Note how the examples proposed are all GOTV efforts targeted to the R base
rather than anything appealing larger slices of the electorate. Despite all
this black magic, R turnout wasn't that impressive and Trump lost the popular
vote. Where it might have helped a little bit is in exploiting weaknesses that
Dems shouldn't have had in the first place, i.e. Clinton's baggage, to reduce
D turnout in key states, but again, that's more the Democrats' fault for
fielding such a candidate knowing very well that she had such baggage.

------
08-15
> In this election, dark posts were used to try to suppress the African-
> American vote. According to Bloomberg, the Trump campaign sent ads...

Really? Sending ads is suppressing the vote of certain people? Like the soviet
union suppressed dissenters by sending them to the gulag?
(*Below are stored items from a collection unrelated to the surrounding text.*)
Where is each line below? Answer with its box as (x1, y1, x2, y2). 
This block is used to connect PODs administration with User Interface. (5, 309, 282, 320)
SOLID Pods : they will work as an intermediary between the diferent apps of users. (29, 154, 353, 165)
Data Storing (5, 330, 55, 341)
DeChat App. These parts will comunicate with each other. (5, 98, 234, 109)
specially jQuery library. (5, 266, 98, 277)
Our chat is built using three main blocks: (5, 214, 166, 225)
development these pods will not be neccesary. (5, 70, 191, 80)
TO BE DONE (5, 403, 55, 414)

I don't think so. But I think the New York Times has a secret agenda of its
own, I just don't know what it is. Portraying the election as somehow "unfair"
could result in civil unrest, who could possibly want that?

------
wtbob
> In this election, dark posts were used to try to suppress the African-
> American vote. According to Bloomberg, the Trump campaign sent ads reminding
> certain selected black voters of Hillary Clinton’s infamous “super predator”
> line. It targeted Miami’s Little Haiti neighborhood with messages about the
> Clinton Foundation’s troubles in Haiti after the 2010 earthquake.

How is this suppressing the vote? It's giving potential voters accurate
information about your opponent. Frankly, how is it any different from Mr.
Biden shouting, 'they're gonna put y'all back in chains!' — other than the
former being true and probably in good taste?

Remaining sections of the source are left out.